*YOUR INSTRUCTIONS*. A picture-free, exact transcript of the entries below is required.

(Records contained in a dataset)
**********

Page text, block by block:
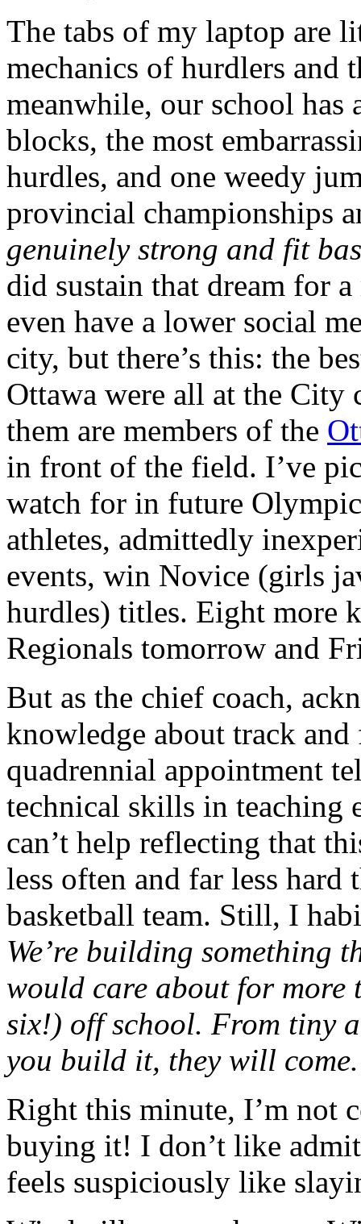
The tabs of my laptop are
mechanics of hurdlers
meanwhile, our school
blocks, the most
hurdles, and one weedy
provincial championships
genuinely strong and fit
did sustain that dream for
even have a lower social
city, but there’s this: the
Ottawa were all at the City
them are members of the
in front of the field. I’ve
watch for in future
athletes, admittedly
events, win Novice (girls
hurdles) titles. Eight more
Regionals tomorrow and
But as the chief coach,
knowledge about track
quadrennial appointment
technical skills in teaching
can’t help reflecting that
less often and far less
basketball team. Still, I
We’re building something
would care about for more
six!) off school. From tiny
you build it, they will
Right this minute, I’m not
buying it! I don’t like
feels suspiciously like

**********

*FINISHED EXERCISE*.
Page text, block by block:
The tabs of my laptop are
mechanics of hurdlers
meanwhile, our school
blocks, the most
hurdles, and one weedy
provincial championships
genuinely strong and fit
did sustain that dream for
even have a lower social
city, but there’s this: the
Ottawa were all at the City
them are members of the
in front of the field. I’ve
watch for in future
athletes, admittedly
events, win Novice (girls
hurdles) titles. Eight more
Regionals tomorrow and
But as the chief coach,
knowledge about track
quadrennial appointment
technical skills in teaching
can’t help reflecting that
less often and far less
basketball team. Still, I
We’re building something
would care about for more
six!) off school. From tiny
you build it, they will
Right this minute, I’m not
buying it! I don’t like
feels suspiciously like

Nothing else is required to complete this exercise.